Despite those issues, the club issued a statement Thursday that said its board met to review the 2005 season and unanimously supposed Shivers' year-end report and his recommendations for the 2006 campaign.
"Roy has shown us a plan," team chairman Graham Barker was quoted as saying on the Roughriders team website. "We are very pleased with what we have been presented and have every confidence that with the addition and deletion of certain aspects of the team make-up this off-season, that this organization as a whole will be better off and once again in contention for a championship."
Shivers has one more year remaining on his contract with the Roughriders.
Under Shivers' leadership, the Roughriders have compiled a 48-59-1 overall record. Saskatchewan has made the playoffs the past four years and twice reached the West Division final, but it has never finished higher than third in the West Division and hasn't hosted a playoff game since 1988.

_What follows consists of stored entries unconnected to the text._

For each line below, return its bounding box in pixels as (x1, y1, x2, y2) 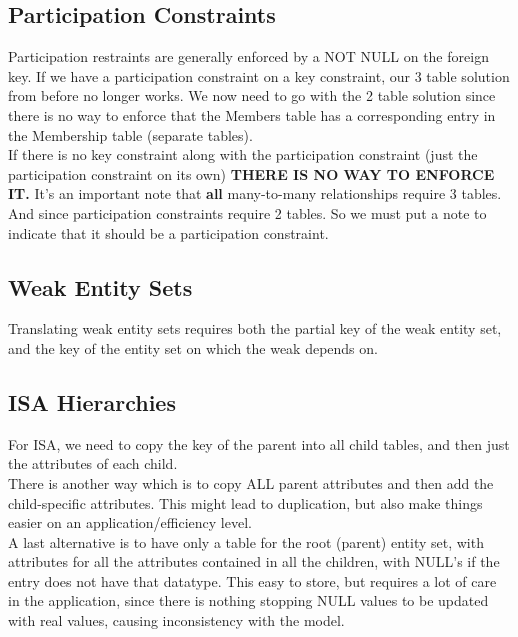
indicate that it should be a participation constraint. (8, 222, 329, 243)
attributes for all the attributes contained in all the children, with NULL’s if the (8, 551, 500, 572)
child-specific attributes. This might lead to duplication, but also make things (8, 492, 483, 513)
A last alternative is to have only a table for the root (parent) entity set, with (8, 531, 484, 552)
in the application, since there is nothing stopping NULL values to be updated (8, 590, 489, 611)
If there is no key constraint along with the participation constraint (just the (8, 144, 478, 165)
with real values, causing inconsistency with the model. (8, 610, 345, 631)
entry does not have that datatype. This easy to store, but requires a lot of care (8, 570, 497, 591)
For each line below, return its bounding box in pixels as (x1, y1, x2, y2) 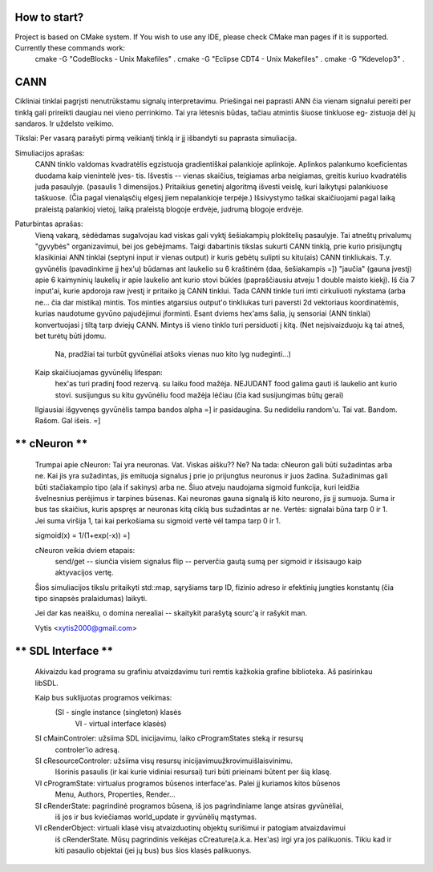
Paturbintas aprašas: (14, 219, 83, 228)
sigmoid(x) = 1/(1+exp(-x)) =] (34, 531, 131, 540)
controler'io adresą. (55, 745, 120, 754)
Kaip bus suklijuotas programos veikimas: (34, 693, 172, 703)
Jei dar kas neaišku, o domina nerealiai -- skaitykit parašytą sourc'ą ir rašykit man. (34, 608, 308, 618)
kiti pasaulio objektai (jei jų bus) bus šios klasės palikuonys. (55, 846, 252, 855)
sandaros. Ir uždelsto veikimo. (14, 119, 114, 128)
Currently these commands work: (14, 42, 126, 52)
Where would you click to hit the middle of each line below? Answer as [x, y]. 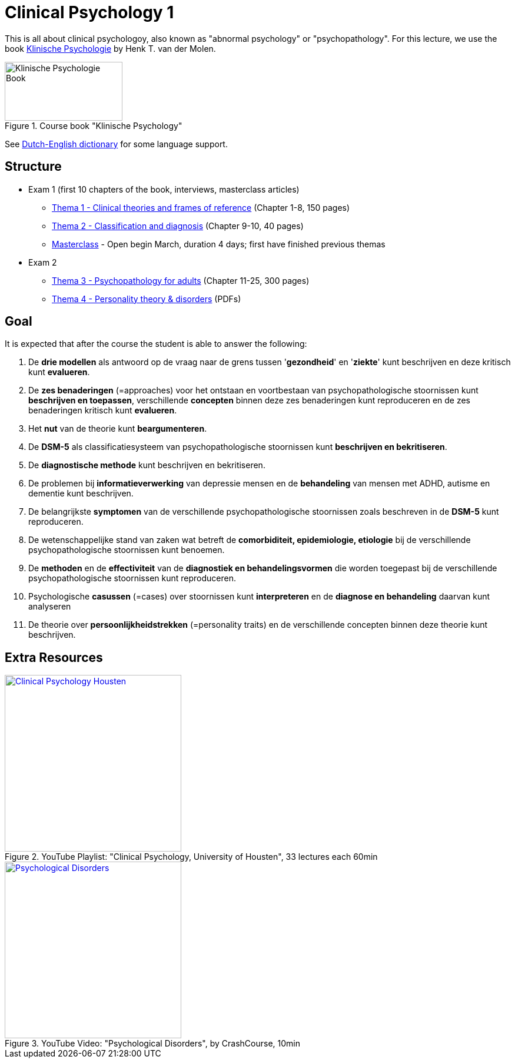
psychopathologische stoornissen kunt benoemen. [127, 550]
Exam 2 [43, 262]
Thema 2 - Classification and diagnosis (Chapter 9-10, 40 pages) [178, 226]
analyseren [50, 607]
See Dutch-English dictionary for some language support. [116, 144]
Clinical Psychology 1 [89, 12]
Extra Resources [54, 657]
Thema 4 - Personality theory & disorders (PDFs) [147, 299]
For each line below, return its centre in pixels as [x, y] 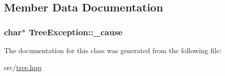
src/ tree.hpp [23, 67]
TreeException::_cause [75, 32]
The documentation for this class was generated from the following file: [113, 50]
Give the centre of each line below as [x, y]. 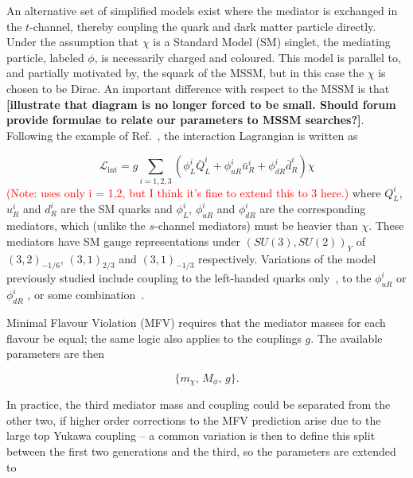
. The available [347, 338]
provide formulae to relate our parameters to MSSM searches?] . [185, 120]
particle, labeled [45, 57]
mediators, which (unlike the [76, 225]
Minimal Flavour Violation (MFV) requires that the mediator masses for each [196, 323]
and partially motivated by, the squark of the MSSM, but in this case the [185, 73]
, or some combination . [86, 295]
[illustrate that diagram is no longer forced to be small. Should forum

Shivers' road to his football post is one of breaking down barriers. When he was hired by the team in 1999, he vowed to bring equality to the game he loves.
He sent a clear message to the league by bringing in former CFL quarterback Danny Barrett to lead the team on the field. Barrett had been an assistant coach with the Calgary Stampeders.
"I hired a qualified coach and he happened to be black, and I wanted him to be black. We never get these chances. I'm in a position where I can finally do it," said Shivers.
"If I don't do it, who's gonna do it?"
Shivers was born in 1941 in the segregated world of Hally, Arkansas and was one of eight children.
"My father taught me that, 'Hey, never forget where you came from. If you get your foot in the door, you help somebody,' he said."